#01「Left」-1

眼下にぽつりぽつりと灯りが見え始めた。
家の窓から漏れる灯りは、紛れもなくそこに誰かが生活している、存在しているという証だ。それが今の自分にはまるで想像が出来ない。自分とはかけ離れた世界に思える。
少し赤毛の混じったブロンドの客室乗務員が、早口で英語を言いながら歩いてくる。何を言っているかは全く理解出来ないけれど、どうやらテーブルとイスを戻すように言っているらしい。ジェスチャーで何とか理解出来た。
目の前にあるテレビモニターの航路から、私の乗った飛行機がもうまもなくジョンFケネディ空港へ到着するのが分かる。
――長かった。
十三時間の空の旅もだけれど、それより、ニューヨークに行くと決めてから、ここまでやって来るのが思いのほか大変だった。
留学の手続きに始まって、航空券とアパートの手配、アメリカでも取引が出来る口座の開設、携帯電話の解約。
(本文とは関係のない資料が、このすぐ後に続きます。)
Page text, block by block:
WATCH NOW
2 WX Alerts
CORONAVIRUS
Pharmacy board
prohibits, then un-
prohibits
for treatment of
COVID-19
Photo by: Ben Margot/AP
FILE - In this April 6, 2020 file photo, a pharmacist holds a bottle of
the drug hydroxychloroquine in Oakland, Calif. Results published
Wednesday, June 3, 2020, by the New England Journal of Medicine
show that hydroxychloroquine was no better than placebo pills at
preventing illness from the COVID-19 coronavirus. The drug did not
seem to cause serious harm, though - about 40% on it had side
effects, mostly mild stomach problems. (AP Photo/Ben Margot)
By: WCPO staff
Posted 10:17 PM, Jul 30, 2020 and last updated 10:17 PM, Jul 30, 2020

それから必要な物を揃えて、持っていくものを厳選する。
何より一番大変だったのは、父親の説得。父親があれほど反対するとは思わなかった。三十を二年だけ手前にする娘に、まるで高校生の娘が学校をやめて放浪の旅に出る、と言いだしたかのような慌てぶりだった。心配性なのは昔から。頑固で自分の意見を通そうとするのも昔から。
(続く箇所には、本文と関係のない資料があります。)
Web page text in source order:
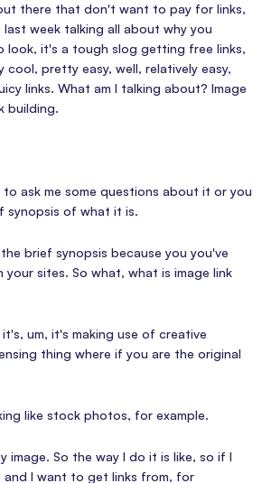
there that don't want to pay for links,
week talking all about why you
look, it's a tough slog getting free links,
pretty easy, well, relatively easy,
links. What am I talking about? Image
building.
to ask me some questions about it or you
synopsis of what it is.
brief synopsis because you you've
sites. So what, what is image link
it's, um, it's making use of creative
thing where if you are the original
like stock photos, for example.
image. So the way I do it is like, so if I
and I want to get links from, for

そんな父親の血をひいている私が不安を感じなかった訳がない。不安で不安で、やっぱり留学なんて辞めようかと何度も思った。
でも決めたのだ。最終的には行くって決めたのだ。だから私は一歩も譲らなかった。頑固で自分の意見を通そうとする父親に倣って。結局、納得なんてしてくれなかったけど、最後まで不機嫌な顔をしていたけれど、それでも私はニューヨークに行くことを通した。成田まで送ってくれた母親が「あんたの好きにしなさい」って言ってくれたのが、今の私の支えになっている。